Я как раз торопился посыпать эту штуку песком, а схватил, будучи уже немного сонным, чернильницу и так преспокойно всю ее и вылил. Какое несчастье![360]
В литературном контексте мотив клякс часто наделяется «прогностическим» смыслом «судьбоносного» происшествия. Контексты последнего могут варьироваться от шутки до драмы, но они равно подразумевают возможность семантической переклички между пятнами в тексте и «пятнами в жизни». Возможности поэтологической амплификации в этих случаях разнообразны. Таково, например, содержательно антонимическое, но типологически схожее использование образов кляксы в рассказе Н. А. Некрасова «Без вести пропавший пиита» (1840) и в кинофильме Анджея Вайды «Бесы» (1988), снятого по мотивам одноименного романа Ф. М. Достоевского. У Некрасова речь идет о неудачливом и бедствующем герое-сочинителе, мечтающем написать статью и хоть как-то поправить свои дела. Но у него нет денег даже на то, чтобы купить себе новые чернила. В отчаянии героя осеняет решение — сделать чернила из смытой с сапог ваксы. Драгоценная склянка полученной жижи начинает служить ему спасительной чернильницей, но тут к нему является гость — земляк, мнящий себя поэтом, с просьбой о протекции «выпустить его в литературу». Новоявленный поэт восторжен и настойчив: предъявляя сочинителю (которого он полагает демонстративно скромничающим богатеем) образцы своего поэтического парения, он самозабвенно декламирует ему свои сочинения и по ходу чтения опрокидывает склянку на начатую тем статью. Далее следует приход негодующих заимодавцев, полиции и хозяина, намеренного выгнать сочинителя из квартиры. Перед лицом невеселой правды о литературном поприще поэт бесследно исчезает из жизни сочинителя, но рассказ венчает хеппи-энд: у героя обнаруживается денежный родственник, спасающий его из, казалось бы, безвыходной ситуации.

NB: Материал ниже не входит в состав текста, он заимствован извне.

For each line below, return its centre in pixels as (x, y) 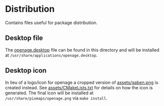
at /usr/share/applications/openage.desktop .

В кинофильме Вайды история, в согласии с романом Достоевского, выглядит несравнимо более зловещей. Здесь чернильница проливается на чертеж Кириллова, когда к нему входит Шатов с вопросом, не оставил ли он идею самоубийства. У самого Достоевского этой сцены нет, но в кинофильме она наглядно иллюстрирует принципиальный для текста романа мотив строительства (наделенный смыслом некоего высшего миросозидания) и апорию характера Кириллова, мечтающего о строительстве моста и вместе с тем обуреваемого мыслями о всеобщей катастрофе[361]. Безобразное пятно чернил, растекающееся по идеальной и сложной графике чертежа с изображением моста, в этом случае как бы совмещает в себе обе интенции — созидания и (само)разрушения. В атмосфере взвинченного (кино)повествования, движущегося к роковой развязке, сама эта сцена недвусмысленно предвосхищает смерть Кириллова, но — в ретроспективной оценке пророчеств русского классика и, возможно, по замыслу (склонного к историософии) режиссера — может быть понята и как более широкий и емкий образ исторической судьбы России.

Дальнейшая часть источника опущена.